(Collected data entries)

☆ ☆ ☆ ☆ ☆

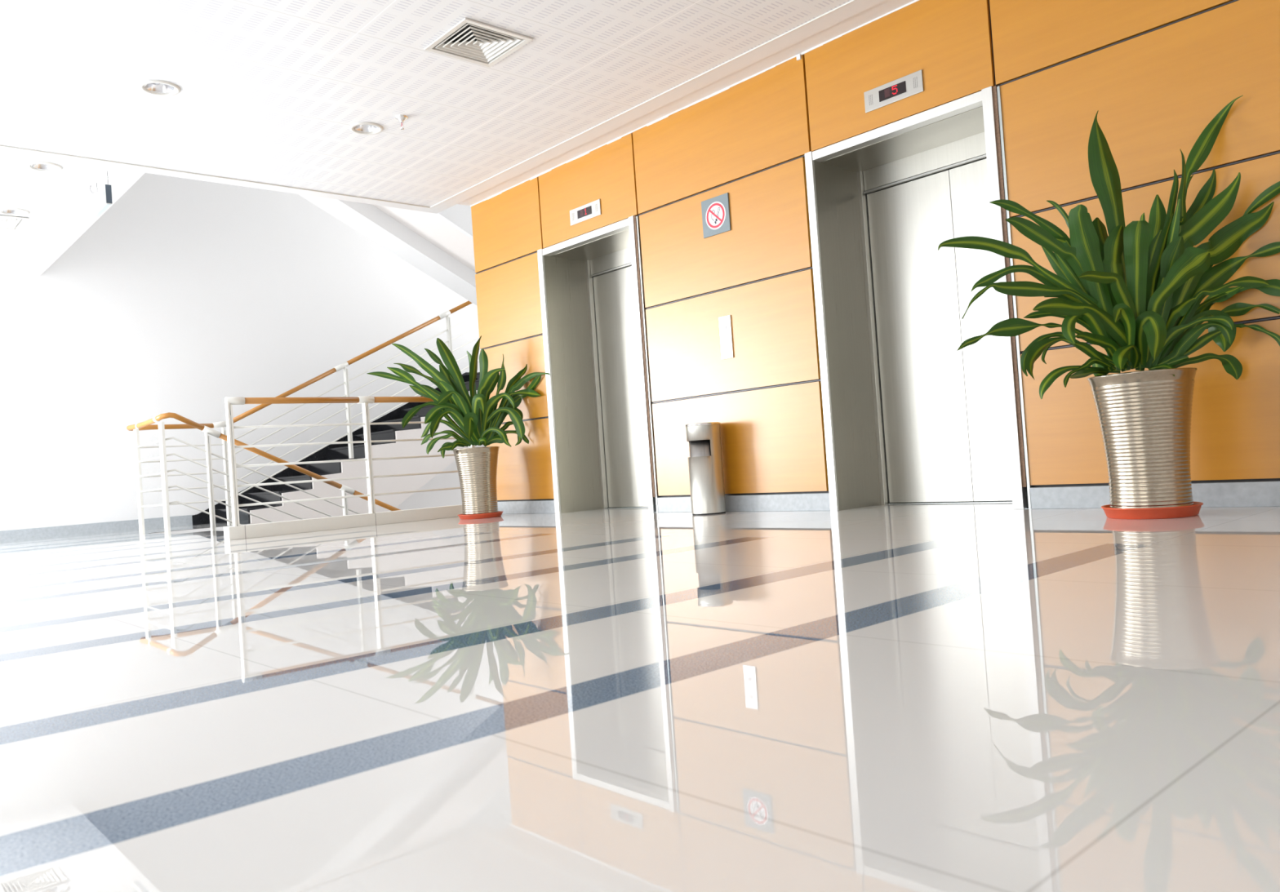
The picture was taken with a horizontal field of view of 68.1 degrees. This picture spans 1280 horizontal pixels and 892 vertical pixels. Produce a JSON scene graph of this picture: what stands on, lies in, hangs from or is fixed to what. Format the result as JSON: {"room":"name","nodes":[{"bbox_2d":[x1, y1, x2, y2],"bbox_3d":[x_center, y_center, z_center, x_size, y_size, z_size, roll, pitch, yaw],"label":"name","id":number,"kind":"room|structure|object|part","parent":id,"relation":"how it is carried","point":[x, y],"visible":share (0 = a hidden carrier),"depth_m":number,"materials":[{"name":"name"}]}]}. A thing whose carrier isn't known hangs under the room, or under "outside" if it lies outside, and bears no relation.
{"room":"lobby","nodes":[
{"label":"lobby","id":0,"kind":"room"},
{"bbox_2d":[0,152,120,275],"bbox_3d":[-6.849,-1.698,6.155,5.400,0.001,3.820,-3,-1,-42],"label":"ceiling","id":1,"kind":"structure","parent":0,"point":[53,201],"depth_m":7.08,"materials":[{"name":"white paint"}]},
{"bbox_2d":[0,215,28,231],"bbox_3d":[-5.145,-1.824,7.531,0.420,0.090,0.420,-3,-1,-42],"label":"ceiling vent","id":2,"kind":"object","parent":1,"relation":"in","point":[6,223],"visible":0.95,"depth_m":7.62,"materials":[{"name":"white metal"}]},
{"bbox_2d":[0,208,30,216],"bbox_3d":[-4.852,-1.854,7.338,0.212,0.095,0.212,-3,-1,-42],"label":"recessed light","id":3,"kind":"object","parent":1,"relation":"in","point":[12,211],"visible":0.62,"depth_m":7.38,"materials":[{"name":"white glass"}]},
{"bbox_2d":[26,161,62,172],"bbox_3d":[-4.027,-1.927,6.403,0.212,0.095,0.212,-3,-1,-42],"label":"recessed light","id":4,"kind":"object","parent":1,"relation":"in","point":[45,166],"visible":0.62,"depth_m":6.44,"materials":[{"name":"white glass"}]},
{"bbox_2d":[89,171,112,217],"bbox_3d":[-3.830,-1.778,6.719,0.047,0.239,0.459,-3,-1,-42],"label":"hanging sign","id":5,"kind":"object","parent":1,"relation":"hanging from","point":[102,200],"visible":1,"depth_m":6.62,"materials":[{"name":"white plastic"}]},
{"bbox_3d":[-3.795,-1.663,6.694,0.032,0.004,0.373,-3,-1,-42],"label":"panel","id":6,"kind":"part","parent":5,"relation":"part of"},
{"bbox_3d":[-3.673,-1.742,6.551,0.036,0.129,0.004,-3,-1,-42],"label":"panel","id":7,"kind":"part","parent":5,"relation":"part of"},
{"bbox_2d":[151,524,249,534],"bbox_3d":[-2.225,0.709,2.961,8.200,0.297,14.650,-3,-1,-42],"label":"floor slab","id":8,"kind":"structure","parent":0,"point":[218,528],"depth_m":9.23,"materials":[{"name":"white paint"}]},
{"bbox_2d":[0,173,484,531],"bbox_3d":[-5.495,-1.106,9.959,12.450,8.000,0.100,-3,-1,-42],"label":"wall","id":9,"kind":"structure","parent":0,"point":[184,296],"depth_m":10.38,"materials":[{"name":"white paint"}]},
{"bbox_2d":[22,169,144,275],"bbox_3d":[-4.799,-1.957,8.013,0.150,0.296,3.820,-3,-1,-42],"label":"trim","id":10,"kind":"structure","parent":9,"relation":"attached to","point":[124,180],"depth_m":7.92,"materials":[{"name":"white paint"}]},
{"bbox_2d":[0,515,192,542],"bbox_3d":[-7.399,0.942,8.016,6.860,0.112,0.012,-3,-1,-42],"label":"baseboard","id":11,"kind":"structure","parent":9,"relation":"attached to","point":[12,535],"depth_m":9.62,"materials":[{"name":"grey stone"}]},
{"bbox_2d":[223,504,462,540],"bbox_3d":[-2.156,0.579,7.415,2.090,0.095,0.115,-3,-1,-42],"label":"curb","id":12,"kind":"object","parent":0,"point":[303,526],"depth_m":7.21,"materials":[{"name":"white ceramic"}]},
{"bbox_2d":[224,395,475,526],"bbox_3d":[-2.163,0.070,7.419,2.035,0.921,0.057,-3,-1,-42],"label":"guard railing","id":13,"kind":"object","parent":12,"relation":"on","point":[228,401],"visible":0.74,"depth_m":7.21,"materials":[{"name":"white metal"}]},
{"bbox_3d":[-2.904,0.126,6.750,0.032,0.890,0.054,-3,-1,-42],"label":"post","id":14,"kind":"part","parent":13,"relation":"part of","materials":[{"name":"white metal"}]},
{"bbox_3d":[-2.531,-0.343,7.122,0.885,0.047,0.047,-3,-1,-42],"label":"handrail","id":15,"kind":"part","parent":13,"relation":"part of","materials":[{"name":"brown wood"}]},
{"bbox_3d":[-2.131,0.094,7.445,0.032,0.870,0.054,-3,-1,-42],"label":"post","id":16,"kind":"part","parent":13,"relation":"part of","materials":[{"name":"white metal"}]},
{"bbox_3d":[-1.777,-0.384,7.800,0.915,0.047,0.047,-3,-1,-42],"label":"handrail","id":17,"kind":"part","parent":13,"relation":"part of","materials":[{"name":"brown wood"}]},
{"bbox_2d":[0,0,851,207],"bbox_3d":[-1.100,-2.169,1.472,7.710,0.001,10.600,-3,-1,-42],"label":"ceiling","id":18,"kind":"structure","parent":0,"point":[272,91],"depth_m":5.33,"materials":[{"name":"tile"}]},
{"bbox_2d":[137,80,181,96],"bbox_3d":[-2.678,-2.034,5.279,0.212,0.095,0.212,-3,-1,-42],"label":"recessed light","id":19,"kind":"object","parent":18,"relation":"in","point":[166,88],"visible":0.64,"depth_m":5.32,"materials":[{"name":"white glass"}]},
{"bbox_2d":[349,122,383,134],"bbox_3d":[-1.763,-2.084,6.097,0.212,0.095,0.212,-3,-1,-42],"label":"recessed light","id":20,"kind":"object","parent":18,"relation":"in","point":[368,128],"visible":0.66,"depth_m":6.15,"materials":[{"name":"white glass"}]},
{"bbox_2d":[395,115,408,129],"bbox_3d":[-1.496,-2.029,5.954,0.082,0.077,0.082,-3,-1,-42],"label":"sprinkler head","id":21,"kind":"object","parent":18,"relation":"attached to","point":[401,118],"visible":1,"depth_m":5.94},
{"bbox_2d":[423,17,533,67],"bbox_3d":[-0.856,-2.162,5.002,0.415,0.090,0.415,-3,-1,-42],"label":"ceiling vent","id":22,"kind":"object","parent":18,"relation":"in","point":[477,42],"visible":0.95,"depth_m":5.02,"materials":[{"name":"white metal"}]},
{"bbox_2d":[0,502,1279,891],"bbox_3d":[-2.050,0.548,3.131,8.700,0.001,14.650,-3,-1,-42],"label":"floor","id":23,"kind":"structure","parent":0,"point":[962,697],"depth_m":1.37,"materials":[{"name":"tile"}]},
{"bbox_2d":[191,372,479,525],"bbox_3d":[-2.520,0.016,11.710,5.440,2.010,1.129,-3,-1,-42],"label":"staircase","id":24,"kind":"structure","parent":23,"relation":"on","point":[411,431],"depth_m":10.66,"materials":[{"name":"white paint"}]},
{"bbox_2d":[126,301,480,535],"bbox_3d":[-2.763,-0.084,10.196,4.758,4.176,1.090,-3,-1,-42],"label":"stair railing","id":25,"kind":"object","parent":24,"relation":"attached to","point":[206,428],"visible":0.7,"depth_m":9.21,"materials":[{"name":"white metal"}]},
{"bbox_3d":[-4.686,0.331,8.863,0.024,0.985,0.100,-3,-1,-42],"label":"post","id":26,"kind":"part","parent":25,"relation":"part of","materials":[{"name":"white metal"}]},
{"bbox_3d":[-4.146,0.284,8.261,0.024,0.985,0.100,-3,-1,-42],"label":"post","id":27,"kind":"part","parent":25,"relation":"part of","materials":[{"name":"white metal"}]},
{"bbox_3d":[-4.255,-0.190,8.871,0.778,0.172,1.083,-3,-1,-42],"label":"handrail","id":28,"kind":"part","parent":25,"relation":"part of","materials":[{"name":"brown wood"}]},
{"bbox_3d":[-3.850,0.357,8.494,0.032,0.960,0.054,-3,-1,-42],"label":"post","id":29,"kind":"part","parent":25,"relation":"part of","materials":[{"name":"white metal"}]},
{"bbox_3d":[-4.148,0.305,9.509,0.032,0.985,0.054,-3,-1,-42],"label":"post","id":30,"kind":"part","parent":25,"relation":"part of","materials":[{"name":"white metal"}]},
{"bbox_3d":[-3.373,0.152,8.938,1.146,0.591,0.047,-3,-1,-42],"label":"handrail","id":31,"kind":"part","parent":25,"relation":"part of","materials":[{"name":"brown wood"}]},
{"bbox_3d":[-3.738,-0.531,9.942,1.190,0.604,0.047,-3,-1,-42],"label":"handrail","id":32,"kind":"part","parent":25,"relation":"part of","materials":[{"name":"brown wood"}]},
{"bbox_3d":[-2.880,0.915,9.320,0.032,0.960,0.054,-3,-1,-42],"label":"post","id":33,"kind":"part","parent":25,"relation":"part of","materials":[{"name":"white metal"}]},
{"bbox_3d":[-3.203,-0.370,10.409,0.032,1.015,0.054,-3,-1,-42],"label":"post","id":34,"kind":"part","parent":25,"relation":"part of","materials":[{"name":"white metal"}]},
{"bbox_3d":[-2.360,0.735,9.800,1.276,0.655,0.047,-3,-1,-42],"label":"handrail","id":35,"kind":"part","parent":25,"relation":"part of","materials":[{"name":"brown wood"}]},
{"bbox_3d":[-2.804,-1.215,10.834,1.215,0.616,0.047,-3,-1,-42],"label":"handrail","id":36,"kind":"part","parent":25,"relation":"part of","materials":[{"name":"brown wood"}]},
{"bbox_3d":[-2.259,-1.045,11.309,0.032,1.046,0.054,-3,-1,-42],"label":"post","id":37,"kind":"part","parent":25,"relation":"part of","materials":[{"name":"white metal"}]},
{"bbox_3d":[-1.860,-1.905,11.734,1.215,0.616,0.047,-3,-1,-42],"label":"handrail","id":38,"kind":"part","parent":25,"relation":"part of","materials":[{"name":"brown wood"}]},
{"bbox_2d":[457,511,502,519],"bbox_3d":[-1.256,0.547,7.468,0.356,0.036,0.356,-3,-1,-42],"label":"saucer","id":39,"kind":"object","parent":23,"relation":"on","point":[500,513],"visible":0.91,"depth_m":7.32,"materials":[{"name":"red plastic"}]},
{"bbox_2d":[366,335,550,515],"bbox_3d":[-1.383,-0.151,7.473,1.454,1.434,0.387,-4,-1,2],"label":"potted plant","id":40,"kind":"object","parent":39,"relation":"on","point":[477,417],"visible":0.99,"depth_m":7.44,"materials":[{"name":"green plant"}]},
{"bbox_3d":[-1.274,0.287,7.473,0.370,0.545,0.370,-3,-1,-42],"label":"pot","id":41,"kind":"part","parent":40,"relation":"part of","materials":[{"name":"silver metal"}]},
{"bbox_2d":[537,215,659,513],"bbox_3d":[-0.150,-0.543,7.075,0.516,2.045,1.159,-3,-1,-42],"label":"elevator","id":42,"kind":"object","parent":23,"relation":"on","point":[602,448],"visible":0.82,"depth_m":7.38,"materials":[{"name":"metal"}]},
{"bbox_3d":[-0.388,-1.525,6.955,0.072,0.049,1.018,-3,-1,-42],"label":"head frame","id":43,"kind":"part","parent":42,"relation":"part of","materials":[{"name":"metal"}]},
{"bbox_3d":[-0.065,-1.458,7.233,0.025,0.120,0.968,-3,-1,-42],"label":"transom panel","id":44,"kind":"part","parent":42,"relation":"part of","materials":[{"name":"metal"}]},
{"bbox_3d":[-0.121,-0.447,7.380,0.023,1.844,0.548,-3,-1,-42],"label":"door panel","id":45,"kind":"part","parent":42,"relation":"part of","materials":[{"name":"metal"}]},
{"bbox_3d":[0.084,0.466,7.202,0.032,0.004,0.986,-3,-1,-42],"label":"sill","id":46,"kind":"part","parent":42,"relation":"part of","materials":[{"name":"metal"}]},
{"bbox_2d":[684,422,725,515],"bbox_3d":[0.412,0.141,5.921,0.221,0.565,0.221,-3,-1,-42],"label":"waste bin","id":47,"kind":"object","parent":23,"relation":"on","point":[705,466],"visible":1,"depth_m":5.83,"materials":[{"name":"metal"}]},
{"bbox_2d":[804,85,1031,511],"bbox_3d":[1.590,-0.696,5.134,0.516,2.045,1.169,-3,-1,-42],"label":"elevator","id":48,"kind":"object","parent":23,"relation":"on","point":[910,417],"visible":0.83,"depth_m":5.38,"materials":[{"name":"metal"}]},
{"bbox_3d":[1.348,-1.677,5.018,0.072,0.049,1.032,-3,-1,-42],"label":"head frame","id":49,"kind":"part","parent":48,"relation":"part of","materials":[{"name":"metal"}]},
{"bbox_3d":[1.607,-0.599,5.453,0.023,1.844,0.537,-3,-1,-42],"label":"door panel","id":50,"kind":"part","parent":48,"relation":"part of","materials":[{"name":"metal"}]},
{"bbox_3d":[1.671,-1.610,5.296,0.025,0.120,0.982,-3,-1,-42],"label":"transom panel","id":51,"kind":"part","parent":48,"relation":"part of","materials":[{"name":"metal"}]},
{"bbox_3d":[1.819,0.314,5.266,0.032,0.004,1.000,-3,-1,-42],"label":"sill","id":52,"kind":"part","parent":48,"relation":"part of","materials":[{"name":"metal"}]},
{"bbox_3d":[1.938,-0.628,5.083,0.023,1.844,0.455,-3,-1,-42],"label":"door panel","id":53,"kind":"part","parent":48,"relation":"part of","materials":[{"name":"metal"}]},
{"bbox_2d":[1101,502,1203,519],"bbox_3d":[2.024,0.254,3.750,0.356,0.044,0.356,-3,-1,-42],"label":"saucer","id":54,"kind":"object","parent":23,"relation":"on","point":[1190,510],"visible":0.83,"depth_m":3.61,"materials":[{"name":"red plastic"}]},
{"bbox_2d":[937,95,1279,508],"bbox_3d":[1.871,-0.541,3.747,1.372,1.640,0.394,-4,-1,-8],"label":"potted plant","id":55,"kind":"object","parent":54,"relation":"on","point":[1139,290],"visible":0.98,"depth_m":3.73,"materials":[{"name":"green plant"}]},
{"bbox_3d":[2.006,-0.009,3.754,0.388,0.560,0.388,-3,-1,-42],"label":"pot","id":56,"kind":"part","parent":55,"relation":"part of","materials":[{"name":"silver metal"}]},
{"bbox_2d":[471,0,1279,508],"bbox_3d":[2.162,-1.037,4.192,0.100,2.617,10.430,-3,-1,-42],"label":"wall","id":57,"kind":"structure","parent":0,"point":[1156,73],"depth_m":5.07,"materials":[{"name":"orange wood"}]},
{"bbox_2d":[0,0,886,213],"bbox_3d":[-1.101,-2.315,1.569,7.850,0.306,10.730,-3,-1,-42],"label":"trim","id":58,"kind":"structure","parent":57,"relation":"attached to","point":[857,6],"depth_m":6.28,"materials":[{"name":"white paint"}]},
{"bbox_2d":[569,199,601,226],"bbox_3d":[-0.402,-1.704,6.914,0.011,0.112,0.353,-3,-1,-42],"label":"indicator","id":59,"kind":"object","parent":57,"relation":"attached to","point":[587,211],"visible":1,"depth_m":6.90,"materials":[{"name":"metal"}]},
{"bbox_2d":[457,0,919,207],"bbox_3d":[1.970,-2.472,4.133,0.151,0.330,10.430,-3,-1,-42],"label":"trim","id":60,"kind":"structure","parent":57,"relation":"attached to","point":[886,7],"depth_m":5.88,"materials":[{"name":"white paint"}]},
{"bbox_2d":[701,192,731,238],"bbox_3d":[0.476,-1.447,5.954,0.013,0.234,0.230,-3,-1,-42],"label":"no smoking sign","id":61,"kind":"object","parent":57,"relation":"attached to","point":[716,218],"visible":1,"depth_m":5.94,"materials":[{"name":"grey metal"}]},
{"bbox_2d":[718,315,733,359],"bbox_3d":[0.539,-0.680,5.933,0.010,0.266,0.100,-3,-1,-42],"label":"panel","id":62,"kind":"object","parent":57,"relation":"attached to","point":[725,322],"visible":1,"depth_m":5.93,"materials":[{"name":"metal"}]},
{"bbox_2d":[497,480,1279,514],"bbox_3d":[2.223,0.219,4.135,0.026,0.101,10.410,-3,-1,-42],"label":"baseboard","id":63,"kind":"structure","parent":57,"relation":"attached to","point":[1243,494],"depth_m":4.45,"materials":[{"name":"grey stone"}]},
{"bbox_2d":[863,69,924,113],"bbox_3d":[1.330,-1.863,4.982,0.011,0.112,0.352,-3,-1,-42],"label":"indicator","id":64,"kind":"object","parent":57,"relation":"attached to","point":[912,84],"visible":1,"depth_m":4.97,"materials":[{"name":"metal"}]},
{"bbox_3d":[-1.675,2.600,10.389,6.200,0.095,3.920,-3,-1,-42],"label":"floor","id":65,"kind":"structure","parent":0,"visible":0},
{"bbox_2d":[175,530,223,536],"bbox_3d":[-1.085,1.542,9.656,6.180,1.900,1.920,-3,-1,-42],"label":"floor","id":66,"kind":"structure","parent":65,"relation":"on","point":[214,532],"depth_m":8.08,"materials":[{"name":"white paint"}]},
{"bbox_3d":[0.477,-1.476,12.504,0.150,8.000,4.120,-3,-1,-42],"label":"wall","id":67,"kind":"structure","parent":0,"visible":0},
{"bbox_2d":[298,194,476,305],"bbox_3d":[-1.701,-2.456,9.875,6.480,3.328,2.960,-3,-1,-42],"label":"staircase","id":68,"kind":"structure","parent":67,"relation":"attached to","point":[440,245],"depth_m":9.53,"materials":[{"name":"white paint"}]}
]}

☆ ☆ ☆ ☆ ☆

» Problem to solve
Please state how many lines of the data hold the string "indicator", with nothing else in your reply.

» Solved exercise
2